ただ、その時空を超えたのは凰蘭だし、凰蘭と大葉とのラブ・ストーリーも大きなウェイトを占めていて、前章では凰蘭と門出が同等に描かれていたのが、後章では、完全に凰蘭が主役になっている。
何よりも、門出1人の命を救うために、全人類を滅亡の危機に追い込んでしまった凰蘭の葛藤の深さは心に響くし、それで良かったのだと思えるような2人の友情にも胸が熱くなった。

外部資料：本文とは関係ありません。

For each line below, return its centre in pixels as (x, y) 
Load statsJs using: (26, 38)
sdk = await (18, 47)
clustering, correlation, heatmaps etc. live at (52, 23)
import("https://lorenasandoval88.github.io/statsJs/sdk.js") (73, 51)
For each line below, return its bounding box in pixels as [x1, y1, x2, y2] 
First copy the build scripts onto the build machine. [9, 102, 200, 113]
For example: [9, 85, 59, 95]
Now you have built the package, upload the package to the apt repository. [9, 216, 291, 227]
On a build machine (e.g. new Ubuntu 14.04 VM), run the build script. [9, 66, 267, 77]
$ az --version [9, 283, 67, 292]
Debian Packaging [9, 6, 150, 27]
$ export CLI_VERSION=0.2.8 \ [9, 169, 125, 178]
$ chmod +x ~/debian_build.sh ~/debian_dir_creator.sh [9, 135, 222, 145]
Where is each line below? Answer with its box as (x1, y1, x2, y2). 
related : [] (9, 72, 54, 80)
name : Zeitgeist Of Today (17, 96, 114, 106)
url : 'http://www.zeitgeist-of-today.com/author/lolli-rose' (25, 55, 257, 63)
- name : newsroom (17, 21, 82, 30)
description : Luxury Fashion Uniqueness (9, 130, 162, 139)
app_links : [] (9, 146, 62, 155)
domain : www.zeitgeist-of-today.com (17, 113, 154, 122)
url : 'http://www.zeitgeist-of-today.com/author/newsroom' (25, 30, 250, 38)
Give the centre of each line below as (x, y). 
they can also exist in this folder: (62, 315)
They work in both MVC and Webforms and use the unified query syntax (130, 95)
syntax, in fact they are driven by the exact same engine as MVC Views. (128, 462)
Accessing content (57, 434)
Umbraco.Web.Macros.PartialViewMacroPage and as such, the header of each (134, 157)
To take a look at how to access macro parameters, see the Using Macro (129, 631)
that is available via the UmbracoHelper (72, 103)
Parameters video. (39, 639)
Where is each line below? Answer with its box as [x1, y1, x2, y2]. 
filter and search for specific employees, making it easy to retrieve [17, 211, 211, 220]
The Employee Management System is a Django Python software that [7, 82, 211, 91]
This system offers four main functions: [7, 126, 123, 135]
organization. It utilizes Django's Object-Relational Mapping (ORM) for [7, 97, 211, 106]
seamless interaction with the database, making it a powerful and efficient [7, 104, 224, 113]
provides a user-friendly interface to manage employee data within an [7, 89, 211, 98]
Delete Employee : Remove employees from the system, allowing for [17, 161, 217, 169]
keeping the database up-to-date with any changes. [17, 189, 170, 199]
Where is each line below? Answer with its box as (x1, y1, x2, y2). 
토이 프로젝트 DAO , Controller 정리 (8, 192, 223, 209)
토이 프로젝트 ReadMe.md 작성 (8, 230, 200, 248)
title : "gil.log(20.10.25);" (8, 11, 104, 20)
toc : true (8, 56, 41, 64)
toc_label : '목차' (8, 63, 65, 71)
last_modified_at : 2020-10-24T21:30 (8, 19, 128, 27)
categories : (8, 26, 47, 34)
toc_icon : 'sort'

その一方で、問答無用で「侵略者」を駆除し続ける人間にしても、ただ逃げ惑うだけの「侵略者」にしても、お互いにもう少しコミュニケーションを取って、何とか共存の道を探れないものだろうかと思ってしまう。
キャラが立っていた「青共闘」のリーダーの小比類巻や凰蘭の兄のひろしが、いったい何をやりたいのかが分からないまま、中途半端な活躍で終わってしまったのはもったいない。
人類よりも「侵略者」の方が先に地球に住んでいたというプロットも活かされていないし、国立競技場の「方舟」とか、AIの認証とか、異空間から出てきた巨大な手とか、光の泡のシャワーとか、いったい何だったのかが分からず、理解が追いつかないことも多すぎる。
ようやく入力できた「ともだち」というパスワードが機能しなかったり、その割には、地球全体が崩壊するはずが、東京の破壊だけで事態が収拾したりと、物語の結末にも釈然としないものが残った。
せっかく、前章で、後章に向けた期待が盛り上がったのに、色々な要素を詰め込みすぎた上に、その、どれもが不完全燃焼で尻すぼみに終わってしまったのは、本当に残念としか言いようがない。